This is an automated email from the ASF dual-hosted git repository.
dongjoon pushed a commit to branch main
in repository https://gitbox.apache.org/repos/asf/orc.git
The following commit(s) were added to refs/heads/main by this push:
new 6c24acdbf ORC-1645: [C++] Evaulate stripe stats before load stripe
footer
6c24acdbf is described below
commit 6c24acdbf232b5323b7138d93b51806f3fa9fb01
Author: Smith Cruise <[email protected]>
AuthorDate: Mon Mar 4 11:24:32 2024 -0800
ORC-1645: [C++] Evaulate stripe stats before load stripe footer
### What changes were proposed in this pull request?
Stripe's stats are in the orc tail's metadata, which means we can evaluate
stripe's stats before loading stripe's footer.

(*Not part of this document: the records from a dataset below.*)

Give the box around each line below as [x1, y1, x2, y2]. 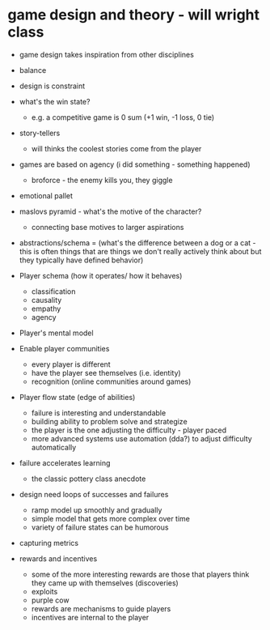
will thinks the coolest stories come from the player [31, 143, 202, 153]
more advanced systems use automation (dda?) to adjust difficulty [31, 433, 252, 443]
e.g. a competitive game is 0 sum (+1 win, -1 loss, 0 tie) [31, 112, 215, 122]
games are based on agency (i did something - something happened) [19, 160, 251, 169]
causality [31, 295, 62, 304]
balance [19, 65, 47, 74]
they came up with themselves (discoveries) [31, 577, 179, 588]
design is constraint [19, 81, 86, 91]
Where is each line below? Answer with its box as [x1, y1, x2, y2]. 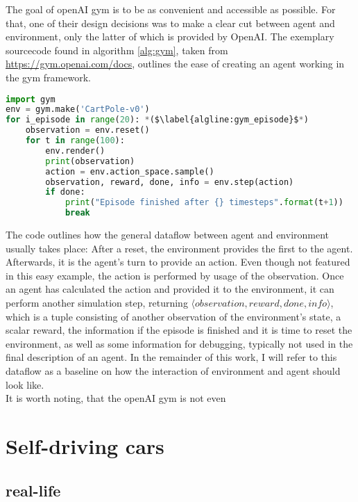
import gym [6, 94, 56, 104]
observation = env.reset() [25, 125, 150, 136]
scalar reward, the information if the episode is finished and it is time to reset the [6, 323, 352, 337]
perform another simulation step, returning [6, 295, 188, 310]
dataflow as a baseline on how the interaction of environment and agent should [6, 364, 341, 378]
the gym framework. [6, 70, 91, 84]
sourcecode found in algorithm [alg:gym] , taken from [6, 42, 228, 57]
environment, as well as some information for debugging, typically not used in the [6, 336, 353, 350]

That can save one IO request.
https://issues.apache.org/jira/browse/ORC-1645
### Why are the changes needed?
reduce iops
### How was this patch tested?
passed ut
### Was this patch authored or co-authored using generative AI tooling?
no
Closes #1835 from Smith-Cruise/improve-metadata.
Authored-by: Smith Cruise <[email protected]>
Signed-off-by: Dongjoon Hyun <[email protected]>
---
c++/src/Reader.cc | 38 ++++++++++++++++++++------------------
1 file changed, 20 insertions(+), 18 deletions(-)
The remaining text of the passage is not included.